● ASSIGNED TASK:
Each record below must be reproduced exactly as it reads, with its images omitted.

RECORDED DATA below:

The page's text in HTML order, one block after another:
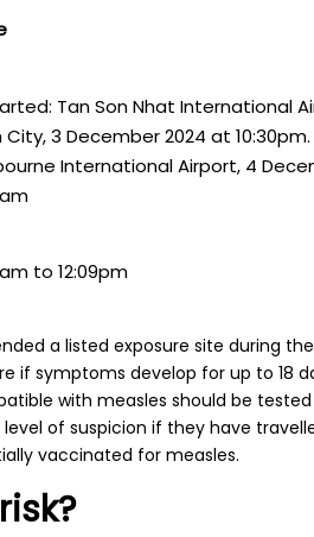
Tan Son Nhat International
City, 3 December 2024 at 10:30pm.
International Airport, 4
to 12:09pm
a listed exposure site during
if symptoms develop for up to 18
with measles should be
of suspicion if they have
vaccinated for measles.

End of RECORDED DATA.

● ANSWER TO THIS EXERCISE:
The page's text in HTML order, one block after another:
Tan Son Nhat International
City, 3 December 2024 at 10:30pm.
International Airport, 4
to 12:09pm
a listed exposure site during
if symptoms develop for up to 18
with measles should be
of suspicion if they have
vaccinated for measles.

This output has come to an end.